5. Sukarno sang pencinta dan pelestari seni tari Nusantara
"Aku bersyukur kepada Yang Maha Kuasa, karena aku dilahirkan dengan perasaan halus dan darah seni.” Itulah kalimat pembuka Sukarno dalam autobiografinya, Bung Karno Penyambung Lidah Rakyat Indonesia.
Sukarno mengakui bahwa cara termudah untuk menggambarkan dirinya adalah dengan menyebut dirinya "Maha Pencinta"; pencinta segala bentuk keindahan dan seni.
Dia sosok pemimpin negeri ini yang tangguh dan visioner serta memiliki renjana dan cita rasa seni yang tinggi. Terlihat dari ribuan koleksi lukisannya yang kini sebagian dipajang di istana negara.
Putra dari pasangan Ida Ayu Nyoman Rai dan Raden Soekemi Sosrodihardjo ini sudah menunjukkan minatnya di bidang seni sejak di bangku SMP dengan menjadi pemain teater. Bahkan di masa pembuangannya di Ende, Sukarno banyak menulis naskah cerita, menjadi sutradara, dan mengelola pementasan teater.
Sebagai pemimpin bangsa dan seorang arsitek, Sukarno terlibat dalam merancang dan menata ibu kota Jakarta dengan sentuhan seni arsitektur yang tinggi. Mulai dari Gelora Senayan, Gedung MPR/DPR, Monas, dan Masjid Istiqlal yang merupakan masjid terbesar se-Asia Tenggara dan terbesar ke-9 di dunia.
Sukarno pula yang memprakarsai karya seni patung dipajang di ruang publik dan menjadi ikon Jakarta hingga saat ini. Sebut saja Patung Selamat Datang, Patung Pancoran, Tugu Tani, dan Patung Pembebasan Irian Barat di Lapangan Banteng
Khusus untuk seni tari, ia mengembangkan ragam tari tradisi Nusantara dari sisi estetika seni petunjukan yang menarik untuk disuguhkan sebagai jamuan kenegaraan. Contohnya, ia menjadikan Tari Pendet sebagai tari pembuka dalam acara resmi menyambut tamu negara.

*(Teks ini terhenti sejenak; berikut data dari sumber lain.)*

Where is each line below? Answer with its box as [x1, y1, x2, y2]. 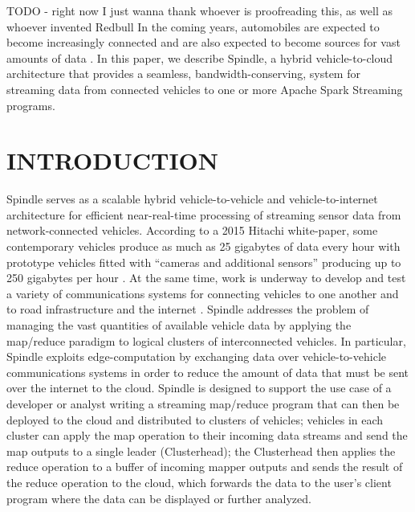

Putra sulung Sukarno, Guntur Sukarno Putra, dalam buku berjudul “Bung Karno: Bapakku, Kawanku, Guruku menulis bahwa Sukarno juga senang menari Lenso dalam acara-acara khusus.
Sukarno tak segan mendobrak pakem untuk mengangkat seni tari tradisi yang lebih merakyat. Misalnya mengusulkan Tari Kecak Bali yang semula ditarikan dalam format baris menjadi lingkaran.
Guruh Sukarno Putra, putra bungsu Sukarno, mengungkapkan pada tahun 1958 atas prakarsa Sukarno, tari Kecak yang biasa hanya ditarikan oleh laki-laki, ditarikan oleh wanita di Stadion Senayan saat pembukaan Asian Games IV tahun 1962.
Berangkat dari inspirasi tersebut pada bulan Juni lalu, Guruh menampilkan kembali tarian kecak yang ditarikan oleh 3.000 penari perempuan di Gelora Bung Karno pada perayaan puncak Bulan Bung Karno dengan judul pertunjukkan "Soekarnoyana".
Begitulah sosok Sukarno yang memaknai karya seni tidak hanya sebagai objek, tetapi juga sebagai representasi budaya bangsa. Atas dasar inilah CHI mempersembahkan penghargaan khusus CHI Awards 2023 “Amerta Askara Budaya" (Cahaya Budaya Abadi) kepada almarhum Sukarno.
Pengharagaan untuk mengenang Bapak Pendiri Bangsa sekaligus presiden pertama RI yang telah membangun jati diri bangsa dan menjadi cahaya yang menerangi pertumbuhan seni budaya Nusantara.